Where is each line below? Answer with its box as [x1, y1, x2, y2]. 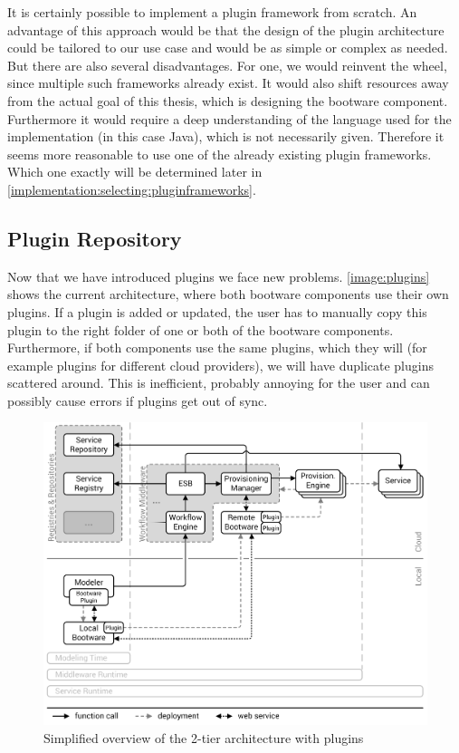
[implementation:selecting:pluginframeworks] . [7, 179, 256, 198]
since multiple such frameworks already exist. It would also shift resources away [7, 73, 449, 92]
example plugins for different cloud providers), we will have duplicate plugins [7, 355, 434, 374]
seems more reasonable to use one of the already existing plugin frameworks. [7, 144, 432, 163]
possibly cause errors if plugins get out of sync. [7, 391, 268, 410]
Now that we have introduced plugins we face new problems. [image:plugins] [7, 266, 430, 285]
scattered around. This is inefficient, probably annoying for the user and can [7, 373, 430, 392]
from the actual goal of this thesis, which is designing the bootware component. [7, 91, 448, 110]

◆ **Problem requirements**: Your answer must be the lines from the opening line of the entries through the line holding "since multiple such", written out exactly and without any picture.

◆ **Solution for this problem**:
Where is each line below? Answer with its box as [x1, y1, x2, y2]. 
[implementation:selecting:pluginframeworks] . [7, 179, 256, 198]
since multiple such frameworks already exist. It would also shift resources away [7, 73, 449, 92]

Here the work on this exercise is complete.